Perchè i giovani - e le loro famiglie - non dovrebbero essere incazzati? Tutti gli indicatori confermano il peggioramento delle condizioni sociali complessive. Se è il presente e non solo il futuro a minacciare la sicurezza della gente, la politica dei “due tempi” non funziona più. Il governo si chiude nei suoi club protetto dai manganelli e i giovani non possono che prendersi le strade. E' interessante leggere alcuni recentissimi indicatori della situazione sociale in Italia rilevati da alcuni centri di ricerca e indagini. E' ancora più interessante trarne qualche considerazione sul piano politico. L'economia italiana non sembra proprio vedere l'uscita dal tunnel della recessione “divinata” da Monti qualche settimana fa. Infatti sono ormai cinque trimestri consecutivi che certificano una contrazione dell'attivita' economica. Secondo la stima preliminare dell'Istat nel terzo trimestre dell'anno il pil accusa una contrazione dello 0,2% rispetto al trimestre precedente e del 2,4% nei confronti del terzo trimestre del 2011 (lo stesso valore registrato nel secondo trimestre).

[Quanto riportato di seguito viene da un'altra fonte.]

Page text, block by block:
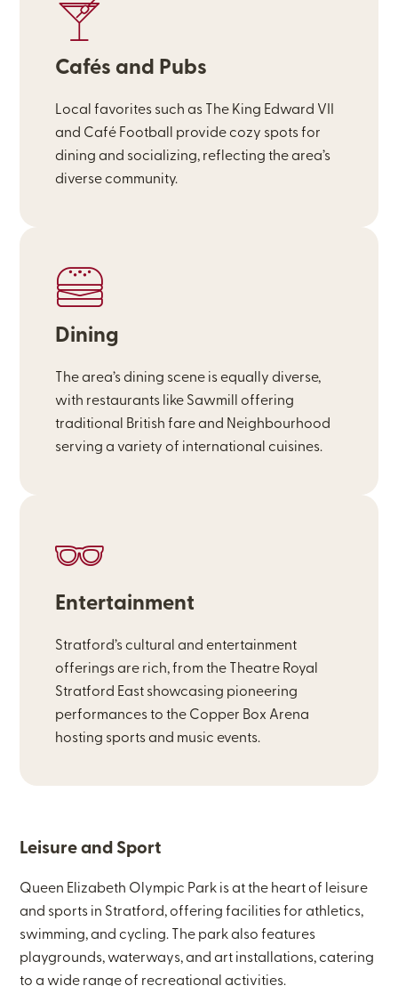
Cafés and Pubs
Local favorites such as The King Edward VII
and Café Football provide cozy spots for
dining and socializing, reflecting the area’s
diverse community.
Dining
The area’s dining scene is equally diverse,
with restaurants like Sawmill offering
traditional British fare and Neighbourhood
serving a variety of international cuisines.
Entertainment
Stratford’s cultural and entertainment
offerings are rich, from the Theatre Royal
Stratford East showcasing pioneering
performances to the Copper Box Arena
hosting sports and music events.
Leisure and Sport
Queen Elizabeth Olympic Park is at the heart of leisure
and sports in Stratford, offering facilities for athletics,
swimming, and cycling. The park also features
playgrounds, waterways, and art installations, catering
to a wide range of recreational activities.
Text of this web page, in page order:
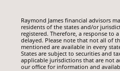
Raymond James financial advisors
residents of the states and/or
registered. Therefore, a response to
delayed. Please note that not all of
mentioned are available in every
States are subject to securities and
applicable jurisdictions that are not
our office for information and

Se il 40,5% delle famiglie giudica sostanzialmente invariata la propria situazione economica rispetto all'anno precedente, cresce invece dal 43,7% al 55,8% la quota di famiglie che dichiara un peggioramento delle proprie condizioni di vita. A rilevarlo è lo stessi Istat nell'indagine Multiscopo “Aspetti della vita quotidiana”, svolta nel marzo scorso, ma resa nota ieri, e che ha rilevato le dimensioni della insoddisfazione dei cittadini. La percezione delle famiglie, spiega l'Istat, è, comunque, molto diversificata rispetto alla condizione della persona di riferimento. Dichiarano un peggioramento della propria situazione economica in misura superiore quelle con persona di riferimento lavoratore in proprio (58,8%), operaio (56,9%) e in cerca di occupazione (73,4%). Cala anche, sottolinea l'Istat, la soddisfazione per la situazione economica personale. Il 55,7% delle persone di 14 anni e più si dichiara per niente o poco soddisfatto, contro il 49,5% dell'anno precedente. Infine si segnalano i risultati del rapporto curato da Osservatorio Censis-Confcommercio su aspettative e clima di fiducia delle famiglie. Secondo lo studio, sono poche le famiglie che riescono a cogliere qualche segnale positivo sul fronte delle misure di politica economica messe in atto dal governo nell'ultimo anno, anzi e' abbastanza diffuso il senso di insofferenza nei confronti di tutto cio' che rientra nella sfera che riguarda la classe politica e le misure approntate nell'ultimo anno dal Governo. Quasi il 69% degli intervistati considera ormai intollerabili i costi e gli sprechi della politica a cui si aggiunge quasi il 48% di chi considera inaccettabile il livello raggiunto in termini di malaffare nella gestione dei beni pubblici. In una percentuale consistente, pari al 22%, si posizionano coloro che considerano ormai eccessivo il livello raggiunto dalla pressione fiscale.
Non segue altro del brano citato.